You can also download a PDF copy of this lecture.
A statistically significant result is one that is decidedly not due to “ordinary variation” in the data (i.e., not due to chance or not a coincidence). Statistical tests (aka significance tests or statistical hypothesis tests or hypothesis tests) are how we decide whether or not an observed result is statistically significant.
\(x\) | \(P(x)\) |
---|---|
Heads | \(p\) |
Tails | \(1-p\) |
The value of \(p\) implies something about the coin.
Assume we do not know the value of \(p\). We flip the coin 30 times to produce a sample of \(n\) = 30 observations. It comes up heads 20 times, so \(\hat{p}\) = 20/30 = 2/3 \(\approx\) 0.67. What might we decide about \(p\)?
How do we decide?
\(x\) | \(P(x)\) |
---|---|
Correct | \(p\) |
Incorrect | \(1-p\) |
The value of \(p\) implies something about Milena’s reading ability.
We do not know the value of \(p\). Milena played Pounce 50 times to produce a sample of \(n\) = 50 observations. She selected the correct word 25 times, so \(\hat{p}\) = 25/50 = 0.5. What would we decide about \(p\)?
What do we decide?
What do we know about the sampling distribution of \(\hat{p}\)?
This is the sampling distribution of \(\hat{p}\). It is convenient to convert \(\hat{p}\) into a \(z\)-score using the formula \[ z = \frac{\hat{p}-p}{\sqrt{p(1-p)/n}}. \]
This is the sampling distribution of \(z\). But we do not know the value of \(p\)!
Null Hypothesis \((H_0)\): Usually the hypothesis of “no effect” (e.g., nothing is “happening”). In practice the null hypothesis is often that the parameter equals a specific value (although we will consider the case when it may be a range of values when we discuss composite null hypotheses).
Alternative Hypothesis \((H_a)\): Usually the hypothesis of an “effect” (e.g., something is “happening”). In practice the alternative hypothesis is usually that the parameter is in a range of values.
What would the null and alternative hypotheses be for the examples above?
A test statistic measures the discrepancy between the point estimate of the parameter and the hypothesized value of the parameter. A test statistic is computed under the assumption that the null hypothesis is true.
Example: The \(z\)-score \[ z = \frac{\hat{p}-p}{\sqrt{p(1-p)/n}} \] is a test statistic.
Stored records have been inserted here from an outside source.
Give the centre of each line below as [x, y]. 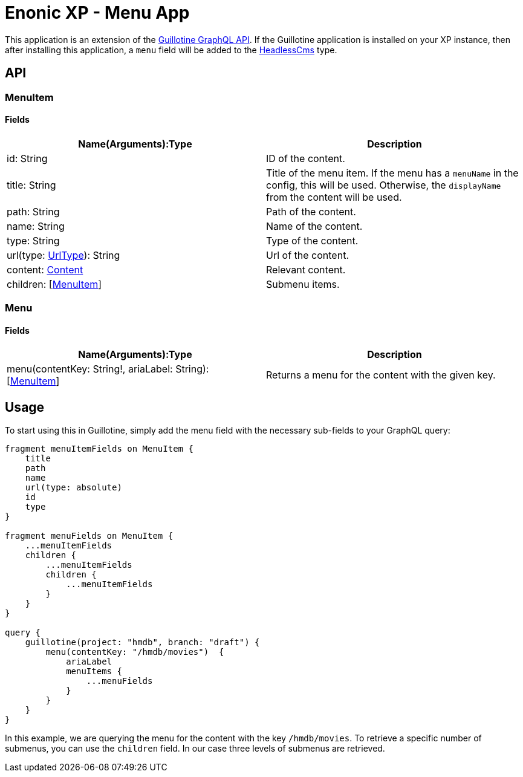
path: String [33, 211]
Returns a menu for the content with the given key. [381, 375]
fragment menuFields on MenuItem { [89, 536]
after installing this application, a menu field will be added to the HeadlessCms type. [171, 50]
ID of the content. [306, 158]
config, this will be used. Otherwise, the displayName [384, 185]
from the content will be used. [334, 197]
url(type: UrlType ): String [63, 255]
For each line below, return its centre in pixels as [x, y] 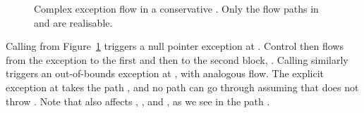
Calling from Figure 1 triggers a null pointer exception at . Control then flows [175, 46]
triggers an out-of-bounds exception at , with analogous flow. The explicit [165, 73]
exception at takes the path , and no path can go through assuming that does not [182, 87]
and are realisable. [73, 22]
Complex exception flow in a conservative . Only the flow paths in [176, 8]
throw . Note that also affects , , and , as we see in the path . [138, 101]
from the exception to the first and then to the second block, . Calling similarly [177, 59]
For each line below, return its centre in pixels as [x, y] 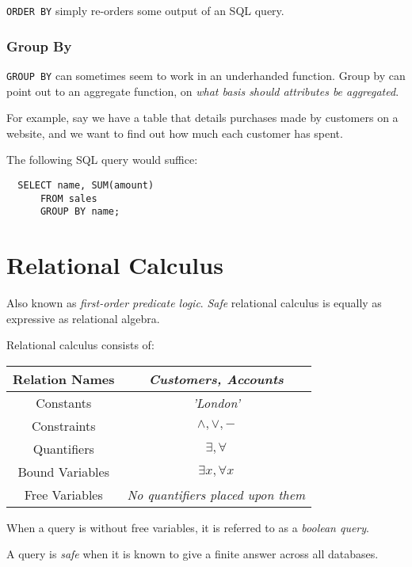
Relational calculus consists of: [80, 345]
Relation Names [64, 379]
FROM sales [69, 198]
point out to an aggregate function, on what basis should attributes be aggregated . [203, 91]
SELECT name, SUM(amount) [86, 185]
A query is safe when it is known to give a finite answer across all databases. [193, 554]
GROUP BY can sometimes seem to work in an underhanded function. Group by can [206, 75]
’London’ [216, 402]
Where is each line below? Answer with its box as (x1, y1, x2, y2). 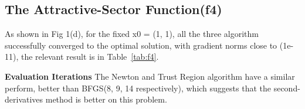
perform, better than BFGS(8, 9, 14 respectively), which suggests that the (5, 81, 272, 94)
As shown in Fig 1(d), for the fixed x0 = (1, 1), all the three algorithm (5, 28, 259, 40)
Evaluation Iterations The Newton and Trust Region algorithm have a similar (5, 70, 295, 82)
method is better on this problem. (45, 93, 167, 105)
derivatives (5, 93, 43, 105)
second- (273, 81, 300, 94)
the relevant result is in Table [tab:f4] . (21, 50, 159, 63)
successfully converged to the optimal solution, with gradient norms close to (5, 39, 277, 51)
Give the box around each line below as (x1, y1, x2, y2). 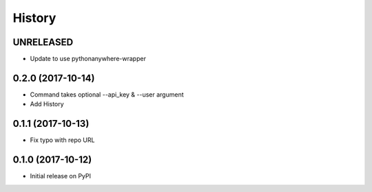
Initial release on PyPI (30, 172, 92, 180)
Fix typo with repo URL (30, 136, 95, 144)
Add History (30, 100, 65, 108)
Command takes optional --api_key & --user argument (30, 90, 184, 99)
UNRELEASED (12, 36, 74, 48)
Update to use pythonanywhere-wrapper (30, 55, 146, 63)
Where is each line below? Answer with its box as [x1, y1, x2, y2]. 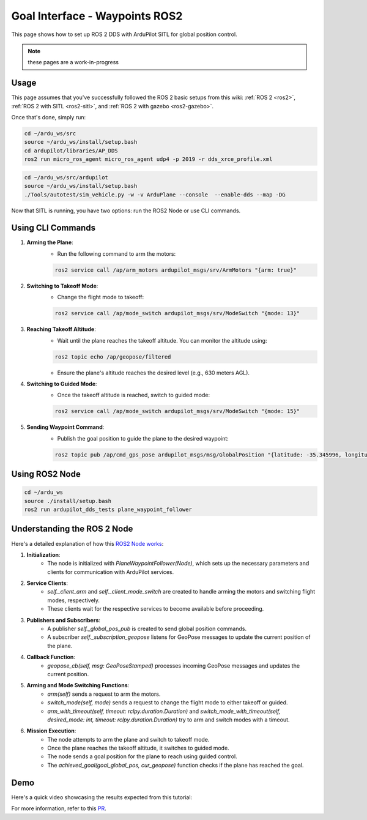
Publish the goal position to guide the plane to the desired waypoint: [57, 434, 229, 442]
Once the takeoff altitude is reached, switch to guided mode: [57, 392, 210, 399]
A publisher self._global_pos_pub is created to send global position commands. [47, 625, 247, 633]
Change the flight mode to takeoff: [57, 294, 144, 301]
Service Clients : [26, 580, 69, 587]
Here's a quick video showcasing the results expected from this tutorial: [11, 793, 193, 801]
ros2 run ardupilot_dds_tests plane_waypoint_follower [24, 506, 192, 513]
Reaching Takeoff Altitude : [26, 326, 96, 333]
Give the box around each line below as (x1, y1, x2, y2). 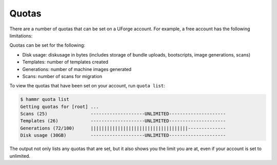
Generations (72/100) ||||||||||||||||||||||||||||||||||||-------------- (20, 125, 226, 131)
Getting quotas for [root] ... (20, 103, 100, 109)
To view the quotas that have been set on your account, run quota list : (9, 83, 165, 89)
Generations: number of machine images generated (22, 66, 132, 72)
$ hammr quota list (20, 97, 69, 102)
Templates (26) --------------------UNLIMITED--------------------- (20, 118, 226, 124)
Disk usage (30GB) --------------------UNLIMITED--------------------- (20, 133, 226, 138)
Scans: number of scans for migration (22, 73, 103, 79)

What would be the value of the test statistic for the examples above?
Modus Tollens: If A then B. Not B. Therefore not A.
Example: If someone is a Hobbit (A), then their feet will be hairy (B). Your feet are not hairy (not B). Therefore you are not a Hobbit (not A).
Example: If it rains today (A), then the ground will be wet (B). The ground is not wet (not B). Therefore it did not rain today (not A).
“Probabilistic” Modus Tollens: If \(H_0\) is true (A), then the test statistic is likely to be a “typical” value (B). The test statistics is not a “typical” value (not B). Therefore \(H_0\) is decidedly false (not A).
Example: If \(H_0\) is true (A), then it is likely that -1.96 < \(z\) < 1.96 (B). So if \(z\) > 1.96 or \(z\) < -1.96 (not B), then we decide that \(H_0\) is not true (not A).
What can we decide?
The test statistic is a “typical” value when \(H_0\) is true. Do not reject \(H_0\). The result is not statistically significant.
The test statistic is not a “typical” value when \(H_0\) is true. Reject \(H_0\). The result is statistically significant.
Note: This is not a true modus tollens argument. This argument can lead us to the wrong conclusion because it is still possible to observe an atypical value of the test statistic even if \(H_0\) is true.
Example: What might we decide for the previous examples?
Do female platies have a preference for a yellow-tailed male? In 67 out of 84 observations, the female platy spent a majority of her time with the yellow-tailed male. Is this statistically significant?